Front End Alignment...
#1
Front End Alignment...
I was told by someone that I could do this myself... Is this true? If so how because my car always veers off to the left and I have to hold the wheel just a tad to the right to keep it going straight...
#2
Re: Front End Alignment...
do it old school style, tie a fishing line all the way around all 4 tires, at an even height and put the wheel strait and you can see how much it will be off, then tighten the tie rod ends till the gap between string and tire is filled. not the best allingment tool but it worked for me.
#3
Re: Front End Alignment...
I don't think you can do a front end alignment yourself unless you have an alignment rack at home
unless your friend is suggesting you try some Flintstone style amnesia cure to re-align your front end
unless your friend is suggesting you try some Flintstone style amnesia cure to re-align your front end
#4
Re: Front End Alignment...
Is there any abnormal tire wear ? If not, you might want to try to rotate your tires from front to rear if it has been a while.
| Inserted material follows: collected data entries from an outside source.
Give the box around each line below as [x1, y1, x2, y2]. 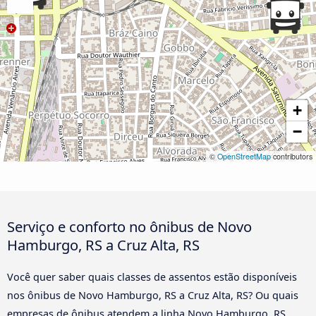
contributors [271, 150, 312, 162]
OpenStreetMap [217, 150, 271, 162]
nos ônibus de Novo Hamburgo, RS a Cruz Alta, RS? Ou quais [7, 288, 298, 302]
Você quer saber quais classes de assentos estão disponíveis [7, 269, 297, 284]
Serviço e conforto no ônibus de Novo [7, 216, 252, 236]
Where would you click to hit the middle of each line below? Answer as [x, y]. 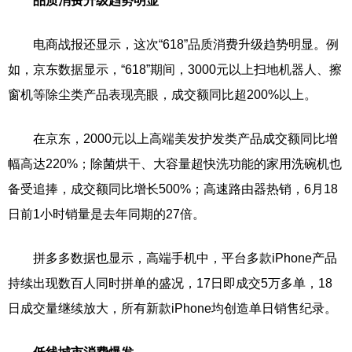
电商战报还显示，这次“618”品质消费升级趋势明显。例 [173, 44]
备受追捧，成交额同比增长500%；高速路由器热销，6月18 [173, 189]
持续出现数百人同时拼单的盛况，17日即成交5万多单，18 [170, 283]
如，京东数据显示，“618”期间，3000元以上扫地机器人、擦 [175, 70]
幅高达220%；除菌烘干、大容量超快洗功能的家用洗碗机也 [175, 164]
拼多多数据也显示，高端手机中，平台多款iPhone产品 [172, 258]
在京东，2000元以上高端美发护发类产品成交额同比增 [173, 139]
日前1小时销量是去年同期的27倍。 [106, 214]

It may just be some tire pull, I have worked at several dealerships and a lot of times thats all it is.
#5
Re: Front End Alignment...
Originally Posted by gabeg94z
do it old school style, tie a fishing line all the way around all 4 tires, at an even height and put the wheel strait and you can see how much it will be off, then tighten the tie rod ends till the gap between string and tire is filled. not the best allingment tool but it worked for me.
#8
Re: Front End Alignment...
Originally Posted by Kataklysm
don't try to align it yourself, it'll take forever and never be perfect.
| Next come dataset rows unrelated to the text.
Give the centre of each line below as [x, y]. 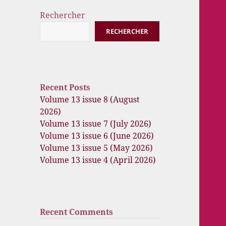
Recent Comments [77, 212]
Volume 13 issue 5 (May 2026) [97, 148]
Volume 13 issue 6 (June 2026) [97, 136]
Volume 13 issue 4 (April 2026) [98, 160]
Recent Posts [65, 88]
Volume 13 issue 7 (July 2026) [96, 124]
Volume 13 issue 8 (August [90, 100]
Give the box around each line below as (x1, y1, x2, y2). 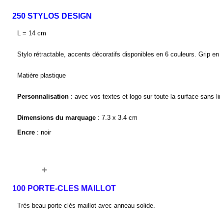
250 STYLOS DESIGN (12, 11, 92, 20)
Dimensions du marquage (17, 114, 96, 122)
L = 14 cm (17, 29, 48, 37)
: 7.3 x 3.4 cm (95, 114, 137, 122)
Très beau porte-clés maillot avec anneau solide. (17, 202, 155, 210)
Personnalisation (17, 93, 69, 101)
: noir (34, 129, 53, 137)
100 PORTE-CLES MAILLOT (12, 184, 116, 192)
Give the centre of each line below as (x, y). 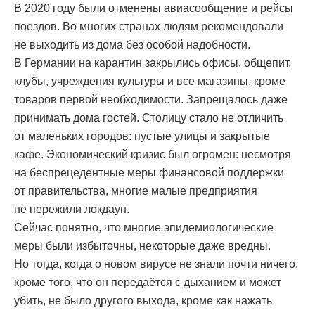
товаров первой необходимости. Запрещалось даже (151, 100)
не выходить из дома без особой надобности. (132, 45)
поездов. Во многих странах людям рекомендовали (149, 27)
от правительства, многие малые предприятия (136, 191)
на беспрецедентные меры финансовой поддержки (149, 173)
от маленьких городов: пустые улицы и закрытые (142, 136)
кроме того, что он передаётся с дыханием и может (148, 283)
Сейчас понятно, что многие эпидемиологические (144, 228)
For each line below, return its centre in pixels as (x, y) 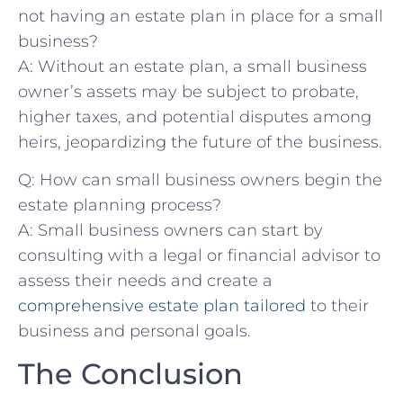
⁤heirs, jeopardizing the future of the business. (200, 143)
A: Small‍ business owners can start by (170, 231)
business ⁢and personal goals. (134, 331)
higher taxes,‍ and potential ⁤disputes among (195, 117)
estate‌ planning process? (120, 206)
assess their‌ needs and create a (145, 281)
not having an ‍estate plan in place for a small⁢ (201, 17)
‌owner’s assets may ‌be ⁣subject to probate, (188, 92)

If you care about your car, your tires and the way your car drives, I'd let a shop do that. 50-70 bucks well spent.
TS
#10
Re: Front End Alignment...
FWIW, the firestone by where i am has a 1 time alignment for 60 bucks...or lifetime alignments for 129...i went ahead and got the lifetime one. cant beat the price, itll pay for itself after the next time i go in. and the lady said i could go in as much as i wanted, everyday i can get an alignment, if i so choose
#11
Re: Front End Alignment...
Originally Posted by red96taA4
FWIW, the firestone by where i am has a 1 time alignment for 60 bucks...or lifetime alignments for 129...i went ahead and got the lifetime one. cant beat the price, itll pay for itself after the next time i go in. and the lady said i could go in as much as i wanted, everyday i can get an alignment, if i so choose
#14
Re: Front End Alignment...
I don't think you can do a front end alignment yourself unless you have an alignment rack at home
don't try to align it yourself, it'll take forever and never be perfect.
Ditto that.
If you care about your car, your tires and the way your car drives, I'd let a shop do that. 50-70 bucks well spent.
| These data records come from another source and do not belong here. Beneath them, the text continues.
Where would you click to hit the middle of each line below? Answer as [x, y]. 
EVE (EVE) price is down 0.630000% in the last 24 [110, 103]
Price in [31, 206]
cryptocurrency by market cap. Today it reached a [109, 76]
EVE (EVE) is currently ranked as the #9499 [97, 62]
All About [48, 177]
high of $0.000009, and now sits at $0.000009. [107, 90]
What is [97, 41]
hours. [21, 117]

If you care about your car, your tires and the way your car drives, I'd let a shop do that. 50-70 bucks well spent.
Let me stress the part about where you want them. Once you have some understanding about alignment you may find that there's plenty of reason for not keeping it set to the factory's preferred settings. Maybe not even within the factory ranges. Very few shops will do that for you, the most common exception being that you're a personal friend of the alignment tech and he knows that you understand what you're after.
It is NOT computerized rocket science (the fancy machines mostly make it do-able in a length of time that's profitable for the shop, part of which comes from not having the tech having to stop wrenching on the adjustments and remeasure/redo the math to see where his settings are).
Yes, it will take you longer, though the time difference may not be all that much after you add travel time to and from the shop plus time spent in the waiting room before the car is driven onto the rack. But there are at least 3 separate write-ups on DIY alignment that I know of just OTOMH. Four, if you count the one in a recent issue of Hot Rod Magazine.
A word about cost. Over the roughly 25 years that I've been doing my own alignments I have barely $30 tied up in equipment that I didn't already have for other reasons. A flat concrete driveway, a carpenter's combination square with a little bubble level in it, a small scale that reads to 1/64" and 0.01" (it's do-able if it only reads to 1/32"), four jackstands, and two lengths of string) was all I used for many years, and I've never had any unusual tire wear. The homebuilt caster-camber gauge that I'm using now works with a dial indicator and is good within plus or minus 0.02* or so.
Norm
Last edited by Norm Peterson; 01-24-2005 at 06:41 AM.